Feodorova Valentina A, Sayapina Lidiya V, Motin Vladimir L
Department for Anthroponosis and Zoonotic Diseases, Saratov Scientific and Research Veterinary Institute of the Federal Agency for Scientific Organizations, Saratov, 410028, Russia.
Department of Vaccine Control, Scientific Center for Expertise of Medical Application Products, Moscow, 121002, Russia.
Methods Mol Biol. 2016;1403:487-98. doi: 10.1007/978-1-4939-3387-7_27.
Since its creation in the early twentieth century, live plague vaccine EV has been successfully applied to millions of people without severe complications. This vaccine has been proven to elicit protection against both bubonic and pneumonic plague, and it is still in use in populations at risk mainly in the countries of the former Soviet Union. Despite extensive efforts in developing subunit vaccines, there is a reviving interest in creation of a precisely attenuated strain of Yersinia pestis superior to the EV that can serve as a live plague vaccine with improved characteristics. Here we summarize decades of experience of the Russian anti-plague research in developing a standard protocol for early-stage evaluation of safety and immunogenicity of live plague vaccines. This protocol allows step-by-step comparison of the novel test candidates with the EV vaccine by using subcutaneous immunization and bubonic plague infection models in two animal species, e.g., guinea pigs and mice.

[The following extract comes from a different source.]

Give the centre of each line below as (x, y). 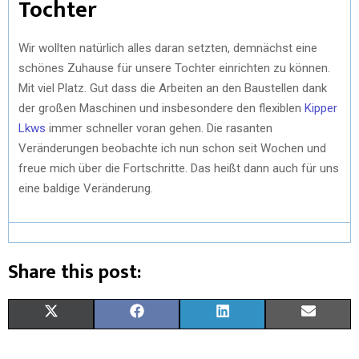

自20世纪初问世以来,鼠疫活菌疫苗EV已成功应用于数百万人,且无严重并发症。该疫苗已被证明可引发针对腺鼠疫和肺鼠疫的保护作用,目前仍在前苏联国家主要用于高危人群。尽管在开发亚单位疫苗方面付出了巨大努力,但人们对创建一种比EV更优良的精确减毒鼠疫耶尔森菌菌株的兴趣正在复苏,该菌株可作为具有改进特性的鼠疫活菌疫苗。在此,我们总结了俄罗斯抗鼠疫研究几十年来在制定鼠疫活菌疫苗安全性和免疫原性早期评估标准方案方面的经验。该方案允许通过在两种动物物种(如豚鼠和小鼠)中使用皮下免疫和腺鼠疫感染模型,将新型测试候选疫苗与EV疫苗进行逐步比较。